Page337

Recovery Point Objective

The Recovery Point Objective (RPO) is the amount of data loss or system inaccessibility (measured in time) that an organization can withstand. “If you perform weekly backups, someone made a decision that your company could tolerate the loss of a week’s worth of data. If backups are performed on Saturday evenings and a system fails on Saturday afternoon, you have lost the entire week’s worth of data. This is the recovery point objective. In this case, the RPO is 1 week” [17].

RPOs are defined by specific actions that require users to obtain data access. For example, the RPO for the NASDAQ stock exchange would be: the point in time when users are allowed to execute a trade (the next available trading day).

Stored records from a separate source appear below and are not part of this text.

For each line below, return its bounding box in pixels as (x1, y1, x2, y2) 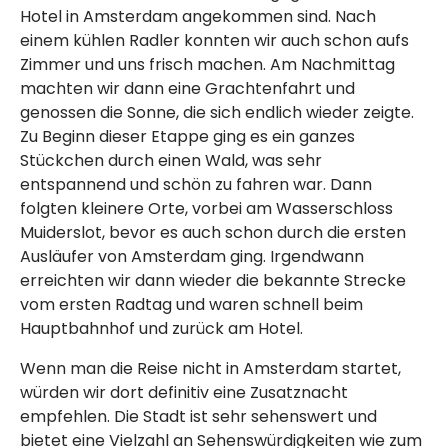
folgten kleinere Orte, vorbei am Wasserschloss (20, 197, 393, 221)
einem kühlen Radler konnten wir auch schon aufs (20, 29, 409, 53)
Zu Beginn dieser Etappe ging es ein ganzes (20, 125, 355, 149)
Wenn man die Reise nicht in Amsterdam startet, (20, 357, 401, 381)
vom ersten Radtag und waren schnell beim (20, 293, 363, 317)
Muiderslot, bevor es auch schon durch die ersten (20, 221, 406, 245)
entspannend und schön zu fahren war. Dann (20, 173, 372, 197)
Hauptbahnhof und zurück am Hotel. (20, 317, 303, 341)
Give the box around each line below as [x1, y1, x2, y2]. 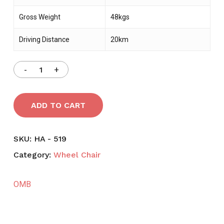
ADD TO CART [30, 100, 85, 110]
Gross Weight [18, 13, 60, 21]
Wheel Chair [53, 150, 100, 160]
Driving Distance [18, 35, 69, 44]
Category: [13, 150, 53, 160]
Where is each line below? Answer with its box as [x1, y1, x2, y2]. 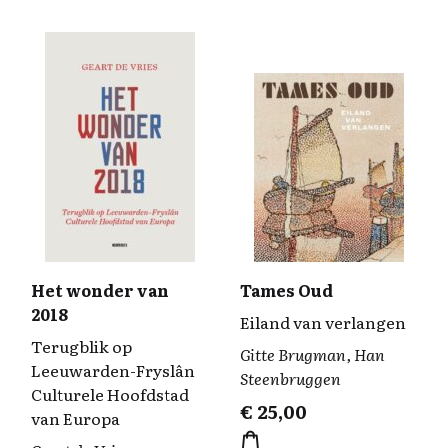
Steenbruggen [240, 366, 341, 390]
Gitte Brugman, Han [240, 342, 385, 366]
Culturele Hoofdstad [31, 382, 189, 406]
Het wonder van [31, 278, 169, 302]
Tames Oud [240, 278, 333, 302]
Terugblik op [31, 334, 132, 358]
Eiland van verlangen [240, 310, 406, 334]
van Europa [31, 406, 120, 430]
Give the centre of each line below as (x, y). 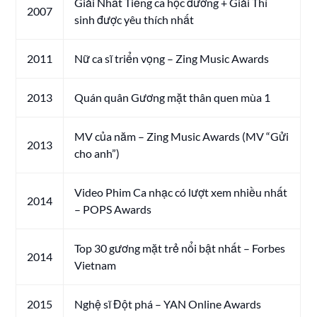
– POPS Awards (113, 209)
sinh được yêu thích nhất (134, 19)
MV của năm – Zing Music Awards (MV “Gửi (182, 136)
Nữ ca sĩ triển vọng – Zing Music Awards (172, 58)
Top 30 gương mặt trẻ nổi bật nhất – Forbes (180, 248)
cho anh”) (97, 153)
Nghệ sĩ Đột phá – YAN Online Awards (168, 304)
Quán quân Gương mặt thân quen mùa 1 (173, 97)
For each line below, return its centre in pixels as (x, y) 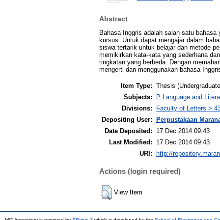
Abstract (113, 19)
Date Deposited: (128, 131)
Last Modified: (130, 142)
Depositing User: (127, 119)
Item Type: (136, 85)
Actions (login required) (140, 171)
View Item (128, 192)
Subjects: (138, 97)
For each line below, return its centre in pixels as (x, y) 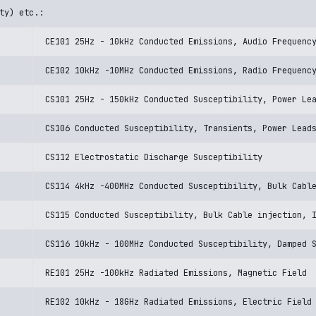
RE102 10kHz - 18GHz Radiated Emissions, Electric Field (178, 302)
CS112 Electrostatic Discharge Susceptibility (154, 157)
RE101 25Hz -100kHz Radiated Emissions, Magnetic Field (176, 273)
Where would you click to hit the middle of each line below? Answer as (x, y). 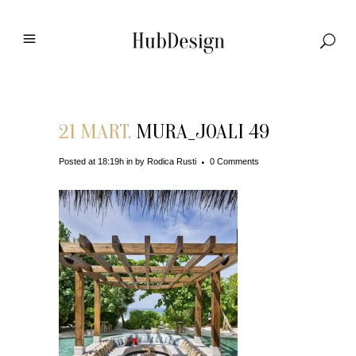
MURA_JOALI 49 (200, 132)
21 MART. (95, 132)
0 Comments (234, 161)
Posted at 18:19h (91, 161)
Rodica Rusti (172, 161)
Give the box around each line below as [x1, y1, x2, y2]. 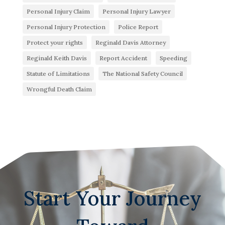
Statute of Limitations [26, 70, 90, 78]
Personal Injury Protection [26, 23, 105, 31]
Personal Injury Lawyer [102, 8, 171, 16]
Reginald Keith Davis [26, 54, 87, 62]
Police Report [118, 23, 158, 31]
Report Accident [99, 54, 147, 62]
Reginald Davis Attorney [95, 39, 166, 47]
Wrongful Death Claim [26, 85, 92, 93]
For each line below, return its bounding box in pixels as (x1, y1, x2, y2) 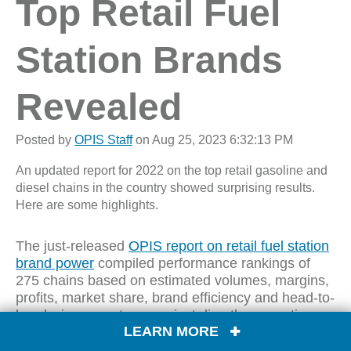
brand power (16, 255, 94, 271)
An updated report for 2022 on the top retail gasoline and (16, 164, 327, 177)
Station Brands (16, 39, 283, 81)
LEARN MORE (123, 324, 219, 339)
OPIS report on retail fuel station (128, 238, 329, 254)
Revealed (16, 86, 182, 128)
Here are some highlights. (16, 198, 158, 212)
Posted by (16, 133, 74, 147)
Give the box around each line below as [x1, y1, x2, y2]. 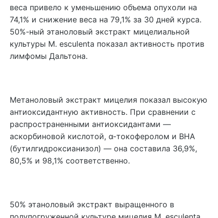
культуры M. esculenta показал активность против [10, 38, 204, 49]
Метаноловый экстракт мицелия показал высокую [10, 94, 207, 105]
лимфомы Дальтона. [10, 51, 88, 61]
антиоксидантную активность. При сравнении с [10, 107, 196, 117]
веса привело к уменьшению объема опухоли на [10, 2, 197, 12]
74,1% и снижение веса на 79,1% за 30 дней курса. [10, 14, 201, 24]
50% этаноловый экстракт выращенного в [10, 199, 174, 209]
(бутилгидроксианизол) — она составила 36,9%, [10, 143, 197, 153]
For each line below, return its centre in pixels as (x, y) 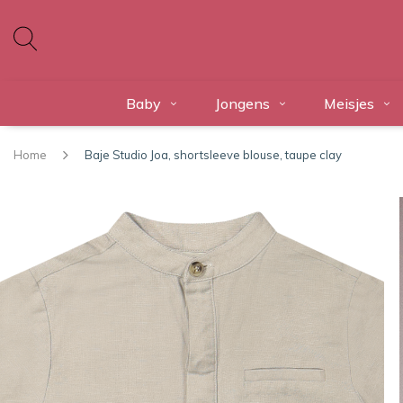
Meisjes (349, 103)
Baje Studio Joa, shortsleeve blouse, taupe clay (213, 155)
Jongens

This requires NASDAQ to always be available during recognized trading hours, no matter what. When there are no trades occurring on NASDAQ, the system can afford to be offline, but in the event of a major disruption, the recovery point objective would be when users require access in order to execute a trade. If users fail to receive access at that point, then the NASDAQ trading system will suffer a significant business impact that would negatively affect the NASDAQ organization.

The RPO represents the maximum acceptable amount of data/work loss for a given process because of a disaster or disruptive event.

Recovery Time Objective (RTO) and Work Recovery Time (WRT)

The Recovery Time Objective (RTO) describes the maximum time allowed to recover business or IT systems. RTO is also called the systems recovery time. This is one part of Maximum Tolerable Downtime: once the system is physically running, it must be configured.

Work Recovery Time (WRT) describes the time required to configure a recovered system. “Downtime consists of two elements, the systems recovery time and the work recovery time. Therefore, MTD = RTO + WRT” [17].

Mean Time Between Failures

Mean Time Between Failures (MTBF) quantifies how long a new or repaired system will run before failing. It is typically generated by a component vendor and is largely applicable to hardware as opposed to applications and software. A vendor selling LCD computer monitors may run 100 monitors 24 hours a day for 2 weeks and observe just one monitor failure. The vendor then extrapolates the following:

100 LCD computer monitors × 14 days × 24 hours/day = 1 failure/33,600 hours

This does not mean that one LCD computer monitor will be able to run for 3.8 years (33,600 hours) without failing [18]. Each monitor may fail at rates significantly different from this calculated mean (or average in this case). However, for planning purposes, we can assume that if we were running an office with 20 monitors, we can expect that one will fail about every 70 days. Once the vendor releases the MTBF, it is incumbent upon the BCP/DRP team to determine the correct amount of expected failures within the IT system during a course of time. Calculating the MTBF becomes less reliant when an organization uses fewer and fewer hardware assets. See the example below to see how to calculate the MTBF for 20 LCD computer monitors.

1 failure/33,600 hours = 20 LCD computer monitors × X days × 24 hours/day

Solve for X by dividing both sides of the equation by 20 × 24:

X days = 33,600/20 × 24
X days = 70

Mean Time to Repair (MTTR)

The Mean Time to Repair (MTTR) describes how long it will take to recover a specific failed system. It is the best estimate for reconstituting the IT system so that business continuity may occur.

Minimum Operating Requirements

Minimum Operating Requirements (MOR) describe the minimum environmental and connectivity requirements in order to operate computer equipment. It is important to determine and document what the MOR is for each IT-critical asset because, in the event of a disruptive event or disaster, proper analysis can be conducted quickly to determine if the IT assets will be able to function in the emergency environment.